Best practices / ideas for front matter metadata

I’m in the very early stages of designing a site for an architectural firm.

I’m not quite sure what would best practice or strategy for dealing with the front matter for each project. Because it needs to list fairly simple and common data across like:

+++
title = "Project title"
draft = true

typologies = [ "typo1", "typo2" ]
architect = [ "Architect1", "Architect2 ]
client = "The Client"
status = "Built"
date = 2017-11-28T07:20:30+01:00
city = "City"
country = "Country"
coordinates = [51.000000, 8.000000]

cover_image = "/images/1.jpg"
gallery = [
    "/images/2.jpg/",
    "/images/4.jpg/",
    "/images/5.jpg/"
]
+++

But then there is only a bunch of other data that may or may not be relevant to each project, like a consultant, landscape architects, awards etc.

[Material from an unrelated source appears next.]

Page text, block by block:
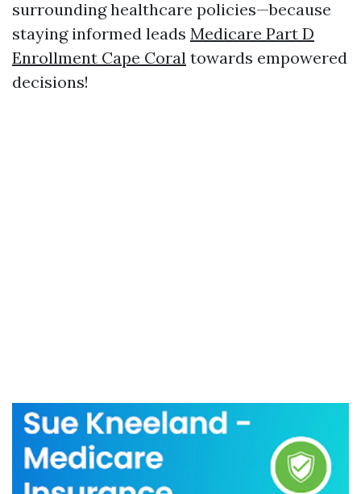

In my head right now it is about 10-15 data points.

My questions is how to go about this. Is there a good clean way of doing something like this?

Because just adding them with a blank value in the archetypes front matter doesn’t seem like a very elegant solution - it is even discouraged in TOML. And it would make the front matter messy.

I hope my question make sense.

Any links to useful resources or discussions is appreciated. Thanks.

If the data is common for various content files that are organized under -let’s say- a section, you could include these parameters in a data file and then render them in your single.html template under a condition like:

{{ if eq .Section "section-name" }}
<---Data Parameters--->
{{ end }}

The Hugo Docs repository is a fairly complex example with lots of metadata. I wasn’t one of the architects of that site, but we generally use empty fields for common metadata.

I, personally, go back and forth on this issue. I’ll leave them out sometimes and use {{ with .Params.whatever }}{{ . }}{{ end }} to handle optional params. Other times, I’ll include them all just as a reminder of what all options are available since I will generally forget what they are unless I’m updating a site often.

Thanks. I will browse through the docs.

I don’t have a problem with empty fields. It helps make sure your documents are consistent.